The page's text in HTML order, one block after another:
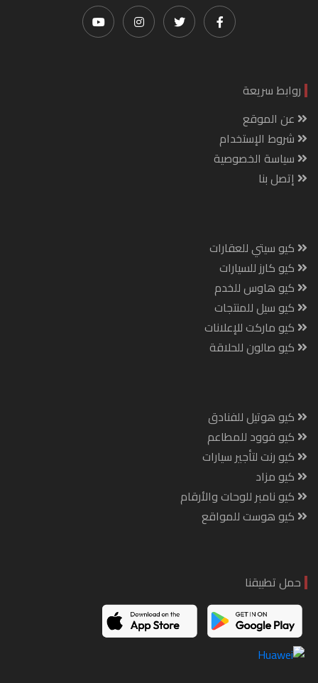
روابط سريعة
عن الموقع
شروط الإستخدام
سياسة الخصوصية
إتصل بنا
كيو سيتي للعقارات
كيو كارز للسيارات
كيو هاوس للخدم
كيو سيل للمنتجات
كيو ماركت للإعلانات
كيو صالون للحلاقة
كيو هوتيل للفنادق
كيو فوود للمطاعم
كيو رنت لتأجير سيارات
كيو مزاد
كيو نامبر للوحات والأرقام
كيو هوست للمواقع
حمل تطبيقنا
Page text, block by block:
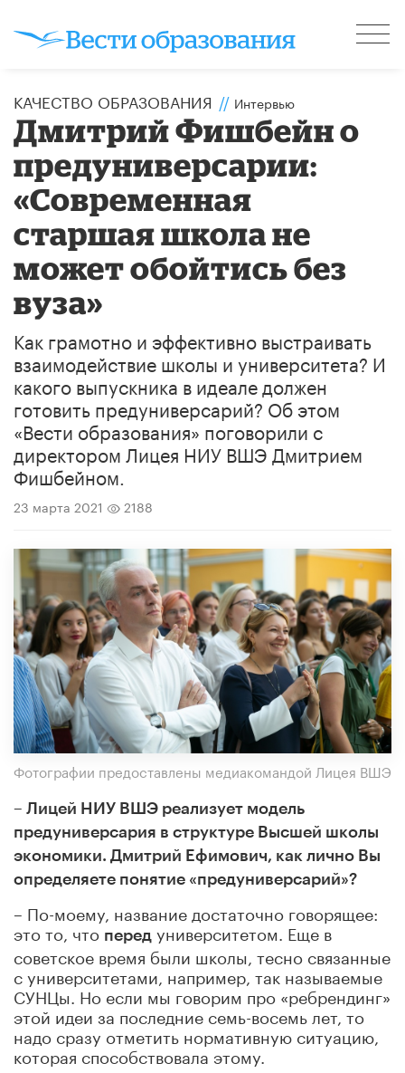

--------

# What the task asks
Only the pictures are to be left out; repeat all other material exactly.

# Reply
The page's text in HTML order, one block after another:
روابط سريعة
عن الموقع
شروط الإستخدام
سياسة الخصوصية
إتصل بنا
كيو سيتي للعقارات
كيو كارز للسيارات
كيو هاوس للخدم
كيو سيل للمنتجات
كيو ماركت للإعلانات
كيو صالون للحلاقة
كيو هوتيل للفنادق
كيو فوود للمطاعم
كيو رنت لتأجير سيارات
كيو مزاد
كيو نامبر للوحات والأرقام
كيو هوست للمواقع
حمل تطبيقنا
Page text, block by block:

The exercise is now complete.